いまさら,デ ニーロをまねて (マウンテンパーカ讃歌)

職場でご一緒する、或る女性。

そのお方が、ブリック(レンガ色)のパーカーをお召になっていたので、すかさずマネっ子精神が頭をもたげ、お買い求めの店名をうかがった。

― それね、『ディアハンター』の中で、ロバート デ ニーロが、鹿狩りをするシーンで着てました。

― その映画、ロシアンルーレットの場面が、とにかく強烈で。
いまなら、涙なしでは観られないわ、きっと。

ふむふむ、人生の重みをココロに深めている人のご発言ですな……。

シェラデザイン社の、60/40混紡生地によるマウンテンパーカを、ここまで臆面もなくコピーするのは、タラスブルバ社(日本)くらい、と思っていたんだが、ここがやってくれるとは。

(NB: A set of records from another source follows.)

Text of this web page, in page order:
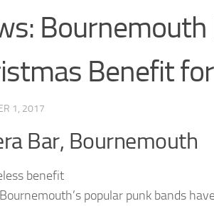
Benefit
1, 2017
Bar, Bournemouth
popular punk bands
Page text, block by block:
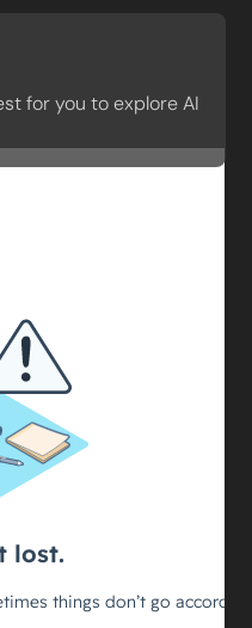
for you to explore AI
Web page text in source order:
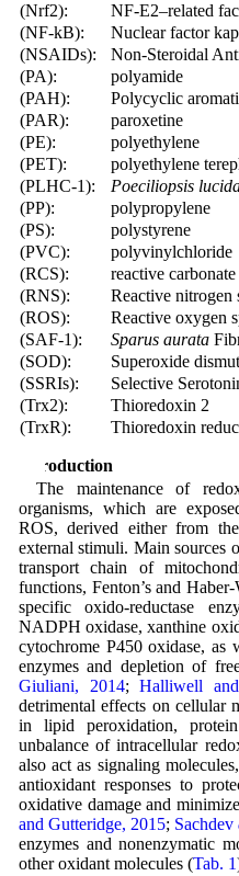
(Nrf2):
NF-E2–related
(NF-kB):
Nuclear factor
(NSAIDs):
Non-Steroidal
(PA):
polyamide
(PAH):
Polycyclic
(PAR):
paroxetine
(PE):
polyethylene
(PET):
polyethylene
(PLHC-1):
Poeciliopsis
(PP):
polypropylene
(PS):
polystyrene
(PVC):
polyvinylchloride
(RCS):
reactive carbonate
(RNS):
Reactive nitrogen
(ROS):
Reactive oxygen
(SAF-1):
Sparus aurata
(SOD):
Superoxide
(SSRIs):
Selective
(Trx2):
Thioredoxin 2
(TrxR):
Thioredoxin
Introduction
The maintenance of
organisms, which are
ROS, derived either from
external stimuli. Main sources
transport chain of
functions, Fenton’s and
specific oxido-reductase
NADPH oxidase, xanthine
cytochrome P450 oxidase,
enzymes and depletion of
Giuliani, 2014;Halliwell
detrimental effects on cellular
in lipid peroxidation,
unbalance of intracellular
also act as signaling
antioxidant responses to
oxidative damage and
and Gutteridge, 2015; Sachdev
enzymes and nonenzymatic
other oxidant molecules (Tab. 1
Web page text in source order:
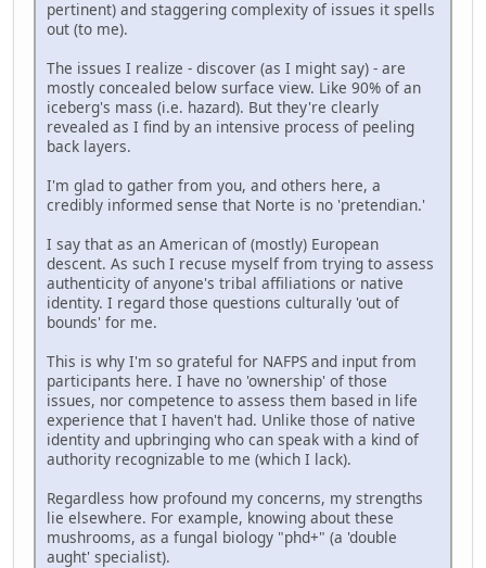
pertinent) and staggering complexity of issues it spells
out (to me).
The issues I realize - discover (as I might say) - are
mostly concealed below surface view. Like 90% of an
iceberg's mass (i.e. hazard). But they're clearly
revealed as I find by an intensive process of peeling
back layers.
I'm glad to gather from you, and others here, a
credibly informed sense that Norte is no 'pretendian.'
I say that as an American of (mostly) European
descent. As such I recuse myself from trying to assess
authenticity of anyone's tribal affiliations or native
identity. I regard those questions culturally 'out of
bounds' for me.
This is why I'm so grateful for NAFPS and input from
participants here. I have no 'ownership' of those
issues, nor competence to assess them based in life
experience that I haven't had. Unlike those of native
identity and upbringing who can speak with a kind of
authority recognizable to me (which I lack).
Regardless how profound my concerns, my strengths
lie elsewhere. For example, knowing about these
mushrooms, as a fungal biology "phd+" (a 'double
aught' specialist).
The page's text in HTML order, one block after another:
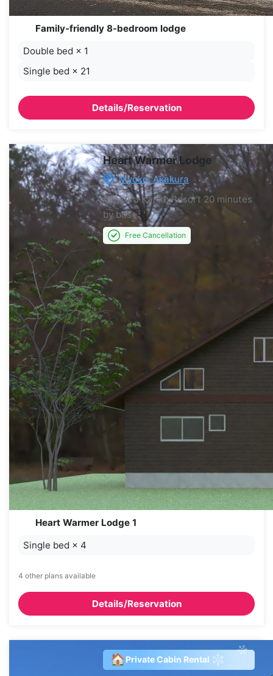
Family-friendly 8-bedroom lodge
Double bed × 1
Single bed × 21
Details/Reservation
Heart Warmer Lodge
Myoko, Akakura
Akakura Kanko Resort 20 minutes
by bus
Free Cancellation
Heart Warmer Lodge 1
Single bed × 4
4 other plans available
Details/Reservation
🏠Private Cabin Rental
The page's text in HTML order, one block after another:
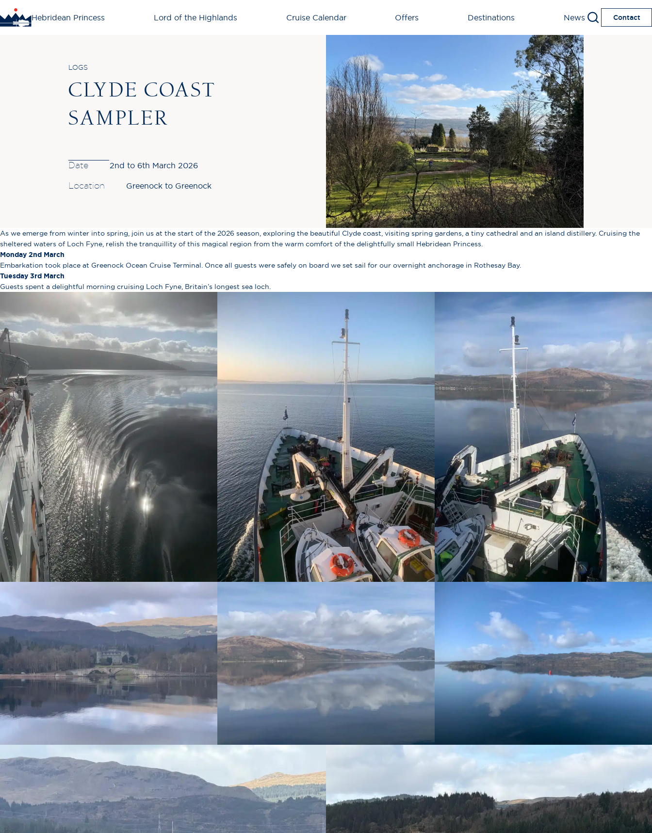
Hebridean Princess Lord of the Highlands Cruise Calendar Offers Destinations News Contact
LOGS
CLYDE COAST
SAMPLER
Date 2nd to 6th March 2026
Location Greenock to Greenock
As we emerge from winter into spring, join us at the start of the 2026 season, exploring the beautiful Clyde coast, visiting spring gardens, a tiny cathedral and an island distillery. Cruising the
sheltered waters of Loch Fyne, relish the tranquillity of this magical region from the warm comfort of the delightfully small Hebridean Princess.
Monday 2nd March
Embarkation took place at Greenock Ocean Cruise Terminal. Once all guests were safely on board we set sail for our overnight anchorage in Rothesay Bay.
Tuesday 3rd March
Guests spent a delightful morning cruising Loch Fyne, Britain’s longest sea loch.

さすがに職人ご用達ショップから脱却しつつある、〇―クマンらしいや。

元祖のパーカが、8着も購えてしまう価格で、しかも、それなりの防風性を備えているとなれば、これは買い!

ということで、早速入手。

バック(背中)ポケットがないことと、ファスナーの取っ手がややこぶりであることをのぞけば、がんばってコピーしている。

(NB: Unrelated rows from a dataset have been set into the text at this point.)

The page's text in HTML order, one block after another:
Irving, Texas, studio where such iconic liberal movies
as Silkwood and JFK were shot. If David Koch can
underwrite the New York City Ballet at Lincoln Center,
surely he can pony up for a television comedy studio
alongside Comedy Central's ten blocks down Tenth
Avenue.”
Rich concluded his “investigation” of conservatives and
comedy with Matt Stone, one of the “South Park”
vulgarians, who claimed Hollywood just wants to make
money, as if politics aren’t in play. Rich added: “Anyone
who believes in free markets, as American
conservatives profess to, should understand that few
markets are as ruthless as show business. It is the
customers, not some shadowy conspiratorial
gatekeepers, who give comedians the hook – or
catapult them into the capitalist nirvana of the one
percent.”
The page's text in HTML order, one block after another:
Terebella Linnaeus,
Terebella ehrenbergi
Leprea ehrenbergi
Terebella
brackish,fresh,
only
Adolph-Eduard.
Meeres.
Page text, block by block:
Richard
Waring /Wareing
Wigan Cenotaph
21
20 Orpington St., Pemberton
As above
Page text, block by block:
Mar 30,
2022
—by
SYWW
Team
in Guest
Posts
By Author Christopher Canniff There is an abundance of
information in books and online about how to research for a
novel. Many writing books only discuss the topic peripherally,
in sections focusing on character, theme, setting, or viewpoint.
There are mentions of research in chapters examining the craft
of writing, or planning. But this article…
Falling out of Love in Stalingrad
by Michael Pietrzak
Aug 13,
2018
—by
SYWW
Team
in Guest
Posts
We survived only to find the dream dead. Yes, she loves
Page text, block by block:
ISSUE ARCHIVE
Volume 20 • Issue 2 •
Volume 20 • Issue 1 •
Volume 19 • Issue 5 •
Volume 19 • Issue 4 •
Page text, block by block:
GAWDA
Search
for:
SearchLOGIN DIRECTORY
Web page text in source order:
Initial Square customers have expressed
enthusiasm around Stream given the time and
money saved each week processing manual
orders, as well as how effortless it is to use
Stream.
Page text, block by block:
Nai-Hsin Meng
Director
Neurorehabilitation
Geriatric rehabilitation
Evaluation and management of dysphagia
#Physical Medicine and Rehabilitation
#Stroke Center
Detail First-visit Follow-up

腰のドローコード(内側の紐)をしっかり締めて、いかにも山野へ出かけます、みたいな風情を楽しんでおります。

これからの季節、シェラデザイン式パーカの着まわしのポイントは、内側にそれなりに重ね着して、まづは防寒を確保。

そして、その上着として、首まわり、袖口をきっちりと閉じて、外気流入をシャットアウトすること、なんであります。

だから、着丈もしっかりとお尻が隠れるほど長い。

要は、シルエットがスマート過ぎず、かと言って、分厚く防寒風になり過ぎず、ほどほどに野生的、というのが、シェラ社のマウンパの味わいだ。

さて、二週間後。

― あれから、どう?、買いました?

― もちろん。
ただですね、デ ニーロを気取るならば、今度は、濃紺のニット帽を買わないといけません。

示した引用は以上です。